For those not clued into the latest self-help fads, “game” is the art of picking up women, as preached by über-PUA (that’s pickup-artist) Erik von Markovik and most famously promoted by the blogger who calls himself Roissy in DC.  By studying “game”—stand like this, show this attitude, respond to this with this, and so on—a maladroit young male can turn himself into a master PUA.

The parallels between politics and seduction have been well aired.  A politician needs “game” to capture and hold the attention of voters—not exactly the same “game” as that employed by bar-hoppers like von Markovik and Roissy, but not really all that different, either.  As with PUAs, it helps to start from a position of unillusioned mild contempt towards the target.  Also as with PUAs, cool confidence is half the battle—“They can smell fear,” says Roissy.  And also as with that other “game,” a wrong word or gesture or a momentary drop of the mask can be fatal to the enterprise.

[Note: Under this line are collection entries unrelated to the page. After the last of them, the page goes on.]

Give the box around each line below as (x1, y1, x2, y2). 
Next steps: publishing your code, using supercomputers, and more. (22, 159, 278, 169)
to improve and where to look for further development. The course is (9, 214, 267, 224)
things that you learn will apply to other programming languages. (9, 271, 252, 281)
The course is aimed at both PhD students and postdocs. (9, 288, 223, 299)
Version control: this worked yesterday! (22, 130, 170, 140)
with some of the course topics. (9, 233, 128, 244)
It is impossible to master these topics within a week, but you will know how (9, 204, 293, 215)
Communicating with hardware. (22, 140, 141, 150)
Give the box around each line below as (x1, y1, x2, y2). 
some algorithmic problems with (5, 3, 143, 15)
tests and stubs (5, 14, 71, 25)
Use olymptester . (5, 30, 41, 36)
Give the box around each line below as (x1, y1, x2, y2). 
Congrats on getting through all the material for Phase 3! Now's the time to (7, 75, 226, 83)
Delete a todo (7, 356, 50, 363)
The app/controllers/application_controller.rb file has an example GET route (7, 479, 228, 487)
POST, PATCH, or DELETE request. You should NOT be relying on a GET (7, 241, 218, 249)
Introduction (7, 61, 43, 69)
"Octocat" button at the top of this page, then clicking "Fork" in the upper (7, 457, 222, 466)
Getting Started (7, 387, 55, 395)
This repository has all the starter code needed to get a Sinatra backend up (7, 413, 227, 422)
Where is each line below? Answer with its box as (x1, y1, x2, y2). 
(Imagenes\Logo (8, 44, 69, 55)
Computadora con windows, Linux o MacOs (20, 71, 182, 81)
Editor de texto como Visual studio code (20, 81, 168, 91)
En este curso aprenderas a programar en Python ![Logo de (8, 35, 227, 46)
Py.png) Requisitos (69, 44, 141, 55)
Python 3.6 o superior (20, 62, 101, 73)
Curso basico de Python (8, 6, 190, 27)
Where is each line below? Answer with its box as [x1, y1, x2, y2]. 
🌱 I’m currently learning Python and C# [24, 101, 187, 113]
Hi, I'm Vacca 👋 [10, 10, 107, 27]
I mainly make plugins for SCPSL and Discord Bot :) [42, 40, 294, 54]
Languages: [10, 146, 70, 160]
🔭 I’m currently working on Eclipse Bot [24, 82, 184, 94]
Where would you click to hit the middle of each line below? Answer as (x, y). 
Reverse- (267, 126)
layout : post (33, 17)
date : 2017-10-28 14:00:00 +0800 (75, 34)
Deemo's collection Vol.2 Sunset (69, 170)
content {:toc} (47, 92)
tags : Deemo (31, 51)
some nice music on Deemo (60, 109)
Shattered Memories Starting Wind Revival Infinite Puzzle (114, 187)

A lifetime professional pol like Cuomo of course has “game” coming out of his nose-holes.  He would never make such an elementary blunder as not knowing the last name of a reporter he’d had a controversial engagement with.  Heck, Cuomo probably knows the first and last names of all the reporters in New York State, and their birthdays too.

These amateur politicians that have come up this election season—the Sharron Angles and Rand Pauls, Christine O’Donnells and Carl Paladinos—are what the “game” community calls “betas”—clumsy, clueless, unschooled in the essential arts.  That they have done as well as they have is testimony to how thoroughly fed up the U.S. electorate is with the professional politicians who have been doing to us for years, metaphorically, what the PUA seeks to do, literally, to the object of his practiced stratagems.

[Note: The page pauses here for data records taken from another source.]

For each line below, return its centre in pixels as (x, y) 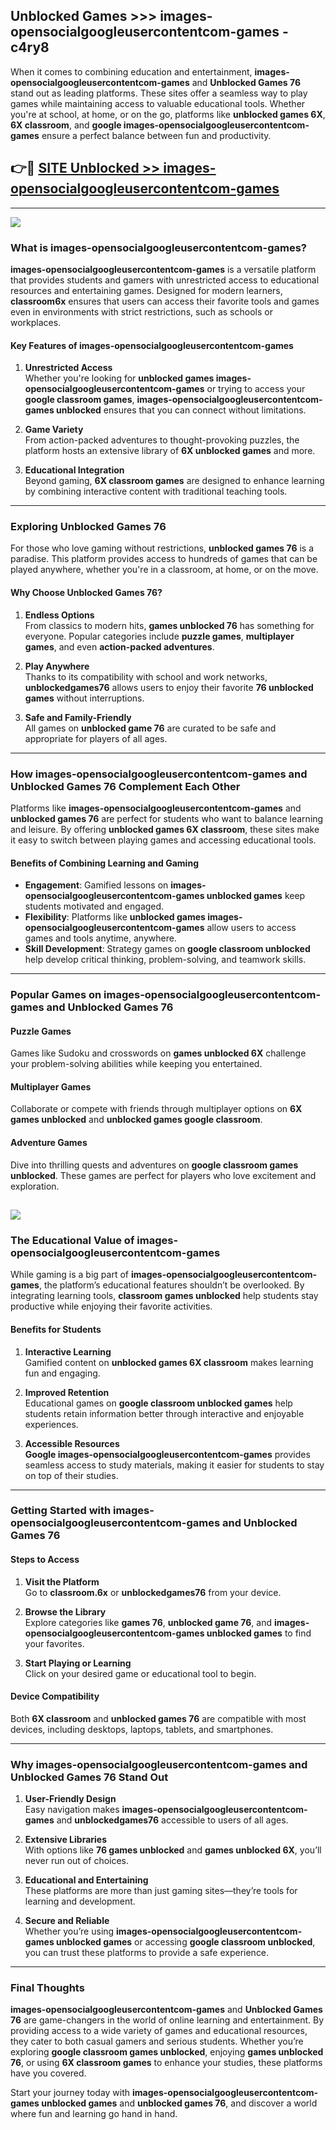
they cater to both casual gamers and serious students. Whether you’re (157, 2041)
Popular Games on (56, 995)
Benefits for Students (56, 1329)
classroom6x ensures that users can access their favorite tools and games (165, 301)
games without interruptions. (84, 698)
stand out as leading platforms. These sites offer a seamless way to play (159, 93)
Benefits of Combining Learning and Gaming (104, 863)
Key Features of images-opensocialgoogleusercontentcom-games (152, 345)
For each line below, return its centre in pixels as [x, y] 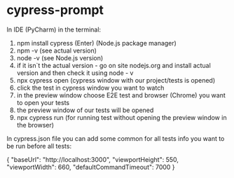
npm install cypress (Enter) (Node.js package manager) [96, 43]
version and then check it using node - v [75, 73]
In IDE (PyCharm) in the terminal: [54, 29]
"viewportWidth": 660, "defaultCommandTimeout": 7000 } [91, 167]
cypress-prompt [55, 10]
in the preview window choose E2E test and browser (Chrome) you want [121, 95]
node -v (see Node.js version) [60, 57]
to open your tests [43, 102]
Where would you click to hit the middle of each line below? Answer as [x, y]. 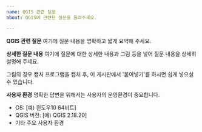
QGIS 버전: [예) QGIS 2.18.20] [51, 115]
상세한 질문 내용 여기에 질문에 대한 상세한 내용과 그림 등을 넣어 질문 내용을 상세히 [101, 54]
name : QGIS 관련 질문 [31, 12]
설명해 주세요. [23, 61]
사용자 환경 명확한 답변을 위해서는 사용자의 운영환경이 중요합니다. [83, 94]
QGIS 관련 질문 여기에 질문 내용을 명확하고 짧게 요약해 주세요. [79, 41]
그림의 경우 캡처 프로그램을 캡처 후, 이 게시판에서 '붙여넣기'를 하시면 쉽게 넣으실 [100, 74]
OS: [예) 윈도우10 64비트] [46, 107]
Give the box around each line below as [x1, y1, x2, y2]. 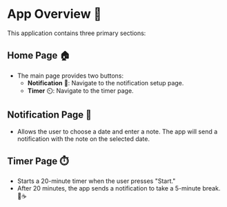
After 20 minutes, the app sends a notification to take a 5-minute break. [17, 184, 221, 193]
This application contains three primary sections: [7, 29, 146, 37]
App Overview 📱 [7, 6, 102, 22]
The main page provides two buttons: [17, 72, 124, 80]
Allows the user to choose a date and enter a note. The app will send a [17, 127, 218, 135]
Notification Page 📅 [7, 109, 92, 121]
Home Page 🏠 [7, 50, 70, 61]
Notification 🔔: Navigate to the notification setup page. [27, 78, 184, 87]
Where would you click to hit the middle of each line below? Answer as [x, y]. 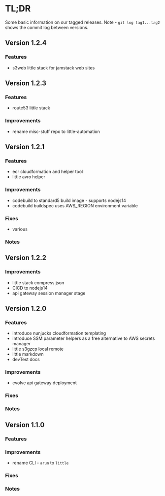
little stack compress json [38, 282]
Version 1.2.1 [25, 147]
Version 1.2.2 [26, 258]
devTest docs [26, 360]
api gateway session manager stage [49, 293]
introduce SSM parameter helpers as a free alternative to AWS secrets [83, 338]
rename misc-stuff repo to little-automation [56, 132]
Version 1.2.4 [26, 43]
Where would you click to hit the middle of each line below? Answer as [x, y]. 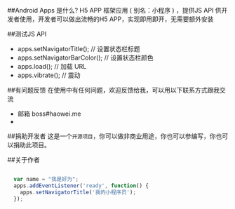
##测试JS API [27, 34]
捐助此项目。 [32, 145]
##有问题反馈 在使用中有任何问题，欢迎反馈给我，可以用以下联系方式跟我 [113, 90]
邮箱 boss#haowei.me [49, 114]
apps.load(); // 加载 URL [52, 66]
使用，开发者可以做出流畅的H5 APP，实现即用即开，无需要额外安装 [116, 19]
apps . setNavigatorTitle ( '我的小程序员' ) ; [78, 192]
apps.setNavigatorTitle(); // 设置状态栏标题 [79, 49]
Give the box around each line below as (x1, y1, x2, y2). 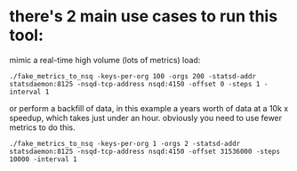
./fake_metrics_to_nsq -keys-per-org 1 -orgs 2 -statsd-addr (9, 139, 241, 148)
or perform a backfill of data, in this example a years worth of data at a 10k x (9, 102, 289, 113)
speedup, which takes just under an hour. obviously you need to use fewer (9, 112, 283, 123)
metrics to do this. (9, 122, 76, 133)
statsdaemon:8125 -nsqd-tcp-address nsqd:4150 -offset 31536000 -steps (9, 147, 280, 156)
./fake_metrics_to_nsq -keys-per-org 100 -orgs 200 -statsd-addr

That Cuomo can run rings around Paladino, as he is now doing, is counter-testimony that the smooth-talking arts have not lost all their power, and that the clunky, mis-stepping beta is still a romantic turn-off for voters.  Do we really want citizen pols?  Or shall we—in fact, should we—prefer the deft professionals?

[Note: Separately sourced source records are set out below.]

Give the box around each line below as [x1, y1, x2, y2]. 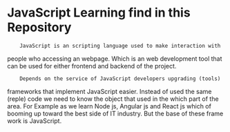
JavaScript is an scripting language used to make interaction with [19, 42, 221, 49]
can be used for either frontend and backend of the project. [7, 62, 177, 70]
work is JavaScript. [7, 116, 62, 125]
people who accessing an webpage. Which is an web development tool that [7, 54, 222, 63]
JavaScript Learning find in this [7, 5, 191, 21]
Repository [7, 19, 72, 35]
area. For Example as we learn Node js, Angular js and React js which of [7, 102, 212, 110]
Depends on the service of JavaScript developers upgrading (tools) [19, 75, 221, 82]
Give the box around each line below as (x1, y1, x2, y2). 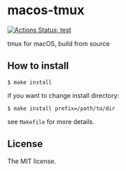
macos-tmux (7, 2, 85, 18)
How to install (7, 60, 69, 72)
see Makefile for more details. (7, 117, 95, 126)
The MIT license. (7, 157, 57, 165)
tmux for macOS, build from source (7, 39, 110, 48)
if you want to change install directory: (7, 91, 120, 99)
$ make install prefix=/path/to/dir (7, 105, 115, 112)
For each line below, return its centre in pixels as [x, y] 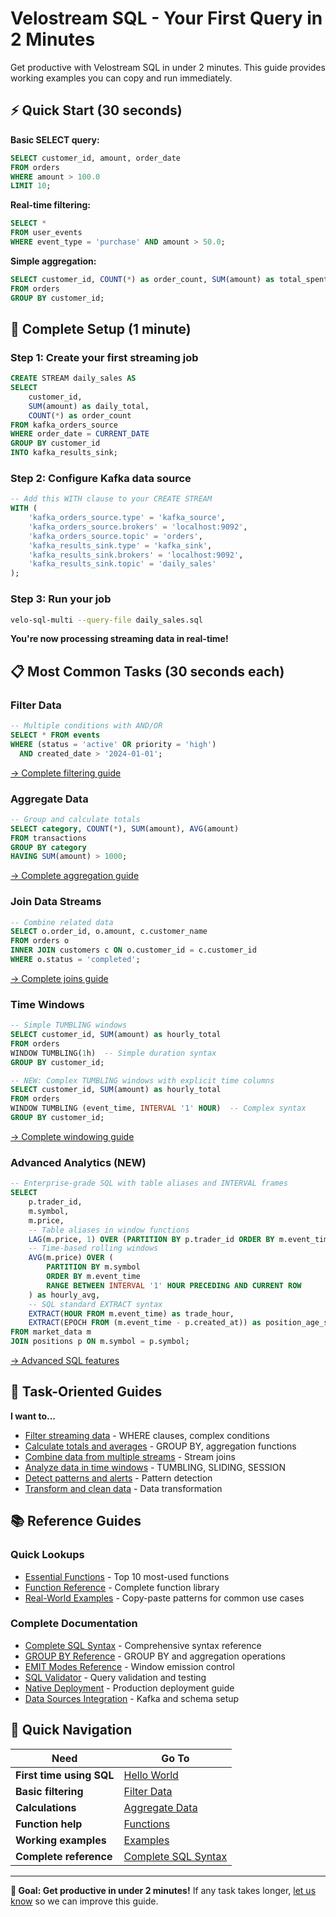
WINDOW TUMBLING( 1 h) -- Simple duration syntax [113, 1053]
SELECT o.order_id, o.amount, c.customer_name [109, 932]
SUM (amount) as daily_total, [89, 406]
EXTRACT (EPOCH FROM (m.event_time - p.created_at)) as [145, 1323]
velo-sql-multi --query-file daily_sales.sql [106, 620]
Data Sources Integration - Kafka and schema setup [132, 1698]
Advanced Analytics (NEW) [78, 1162]
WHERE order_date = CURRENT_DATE [80, 434]
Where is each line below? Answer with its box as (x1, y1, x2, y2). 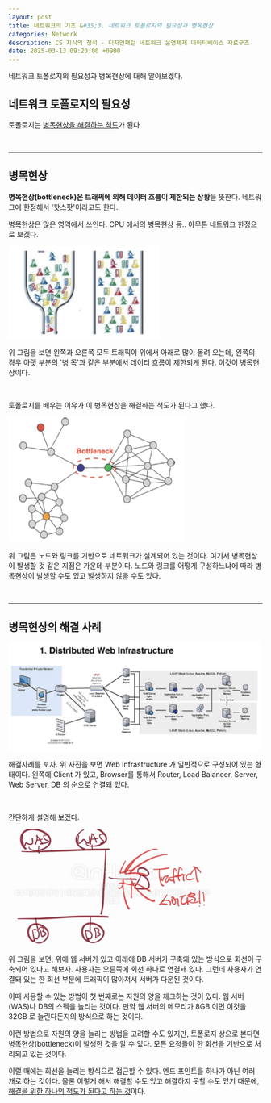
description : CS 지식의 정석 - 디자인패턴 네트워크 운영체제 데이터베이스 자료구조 (8, 39, 250, 47)
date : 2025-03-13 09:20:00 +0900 (8, 47, 121, 56)
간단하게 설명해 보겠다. (8, 813, 80, 822)
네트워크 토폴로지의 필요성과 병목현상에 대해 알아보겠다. (8, 71, 183, 81)
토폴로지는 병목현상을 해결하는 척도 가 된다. (8, 119, 143, 129)
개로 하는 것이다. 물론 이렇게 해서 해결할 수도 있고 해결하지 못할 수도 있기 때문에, (8, 1076, 260, 1086)
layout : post (8, 13, 52, 21)
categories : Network (8, 30, 78, 38)
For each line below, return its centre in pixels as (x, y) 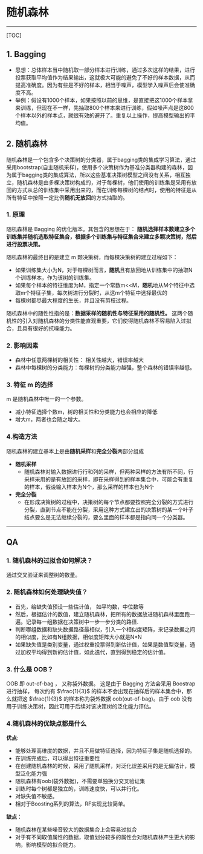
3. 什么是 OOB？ (30, 669)
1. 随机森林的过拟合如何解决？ (50, 560)
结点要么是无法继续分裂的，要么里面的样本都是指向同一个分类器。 (106, 517)
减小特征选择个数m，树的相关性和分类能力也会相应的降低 (86, 412)
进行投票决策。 (25, 244)
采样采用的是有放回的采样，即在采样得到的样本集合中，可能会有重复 (109, 479)
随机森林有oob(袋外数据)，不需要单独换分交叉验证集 (80, 781)
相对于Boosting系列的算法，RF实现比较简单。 (72, 804)
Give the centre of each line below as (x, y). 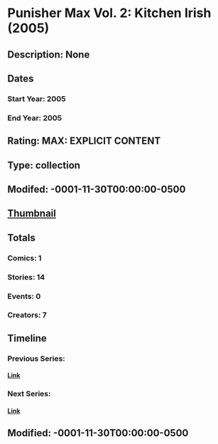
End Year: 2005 (35, 117)
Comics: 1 (24, 258)
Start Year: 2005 (37, 99)
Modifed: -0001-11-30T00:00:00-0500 (97, 189)
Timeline (27, 338)
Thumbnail (32, 214)
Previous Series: (36, 359)
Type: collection (44, 165)
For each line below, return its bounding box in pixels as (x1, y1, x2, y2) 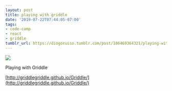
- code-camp (5, 27, 31, 32)
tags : (5, 21, 17, 27)
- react (5, 31, 22, 36)
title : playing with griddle (5, 12, 68, 17)
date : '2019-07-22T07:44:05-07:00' (5, 17, 81, 22)
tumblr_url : (5, 41, 31, 46)
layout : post (5, 7, 33, 13)
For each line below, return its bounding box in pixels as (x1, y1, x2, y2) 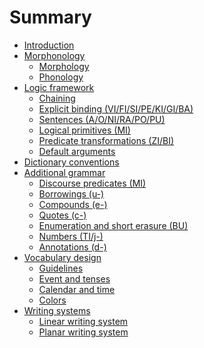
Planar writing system (38, 326, 129, 338)
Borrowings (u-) (38, 187, 105, 200)
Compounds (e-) (38, 198, 108, 210)
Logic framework (23, 81, 95, 93)
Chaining (38, 92, 76, 104)
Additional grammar (23, 166, 106, 178)
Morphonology (23, 49, 86, 61)
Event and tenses (38, 272, 111, 285)

A legislature of ordinary citizens sounds like a great idea.  We summon up vague recollections of Cincinnatus, the Founding Fathers, and Mr. Smith Goes to Washington.  Who knows our concerns better than one of us—a middle-class worker bee with a non-political job, a mortgage, and kids in public schools?  Or, closer to the actual Cincinnatus (and Paladino) model, a prosperous farmer or businessman, hitherto un-political, who is willing to forgo the getting of wealth for a while—willing, in fact, to spend some of his wealth—in the public interest.

The problem is, of course, that government is now a tremendous apparatus whose mechanisms take years to understand and master.  On-the-job training is out of the question, certainly for legislators riding a two-year electoral cycle.  You need to get started up that learning curve in your teens, or at latest during your college years, driven by an early interest in, and inclination for, political work.

Visiting London to take a legal examination, the young David Lloyd George couldn’t resist peeping in at the House of Commons (which was not in session): “I eyed the Assembly in a spirit similar to that in which William the Conqueror eyed England on his visit to Edward the Confessor, as the region of his future domain.”  Lloyd George was 18.  Nine years later he was a Member of Parliament; 26 years further on, he was Prime Minister.

Is politics a job, or a duty?  If it’s a job, the person likely to do it best will, as with any other job, be the one whose interest was caught by it at an early age, who never wanted to do much else, and who worked hard on his “game” so that he might fulfill his ambitions.  If it’s a duty, let’s do away with these tiresome elections and draw our legislators and executives by lottery.  All we have to lose is the thrill of seduction.